= Beginning of Section =
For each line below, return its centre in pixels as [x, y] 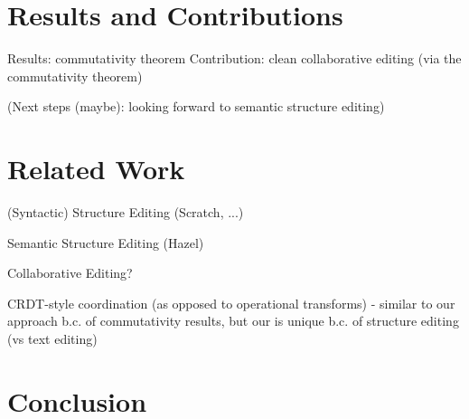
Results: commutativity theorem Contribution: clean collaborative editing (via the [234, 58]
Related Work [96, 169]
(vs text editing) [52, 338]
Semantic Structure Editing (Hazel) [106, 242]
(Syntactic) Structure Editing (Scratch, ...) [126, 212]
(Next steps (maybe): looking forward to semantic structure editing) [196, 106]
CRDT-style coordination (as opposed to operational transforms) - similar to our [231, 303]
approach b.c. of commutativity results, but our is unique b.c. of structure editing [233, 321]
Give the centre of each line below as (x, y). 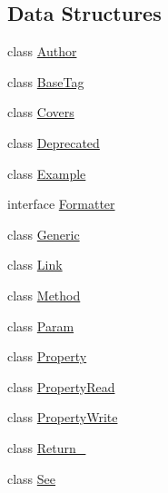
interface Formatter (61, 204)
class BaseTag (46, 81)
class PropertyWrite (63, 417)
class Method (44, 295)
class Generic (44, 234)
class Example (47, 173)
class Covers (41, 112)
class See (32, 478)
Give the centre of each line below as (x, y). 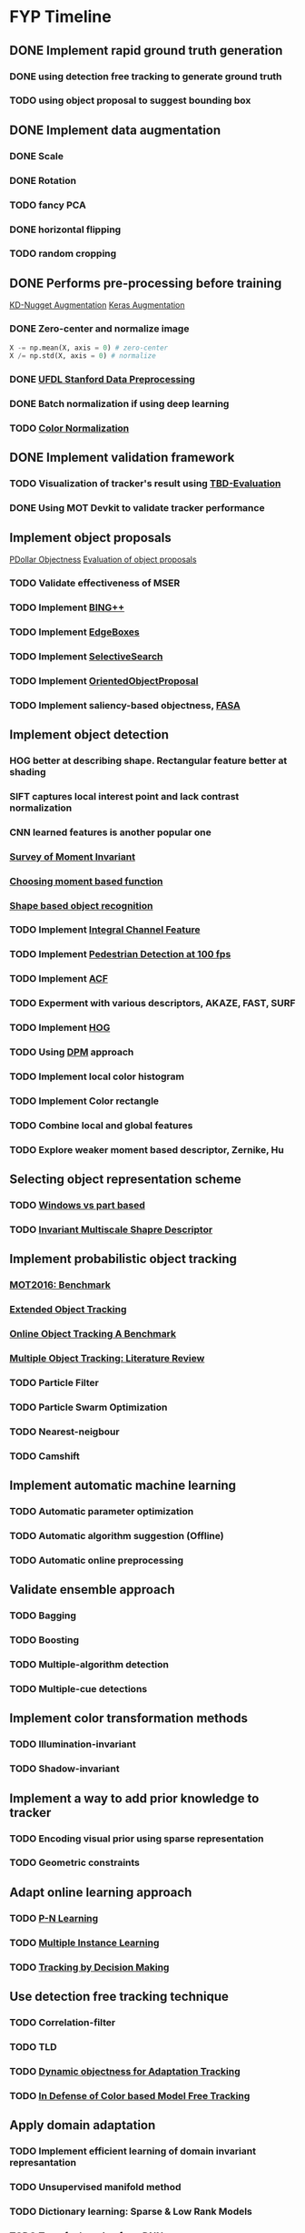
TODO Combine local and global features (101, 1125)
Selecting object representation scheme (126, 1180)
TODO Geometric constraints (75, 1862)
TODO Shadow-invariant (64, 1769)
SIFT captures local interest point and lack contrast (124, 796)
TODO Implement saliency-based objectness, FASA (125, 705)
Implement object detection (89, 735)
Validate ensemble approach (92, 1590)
= End of Section =
= WHAT YOU ARE ASKED TO DO =
Only the lines above starting at the one containing "(vs text editing) [52, 338]" and ending at the one containing "CRDT-style coordination (as", both included, are to be returned, exactly as they read.

= RESPONSE AREA =
(vs text editing) [52, 338]
Semantic Structure Editing (Hazel) [106, 242]
(Syntactic) Structure Editing (Scratch, ...) [126, 212]
(Next steps (maybe): looking forward to semantic structure editing) [196, 106]
CRDT-style coordination (as opposed to operational transforms) - similar to our [231, 303]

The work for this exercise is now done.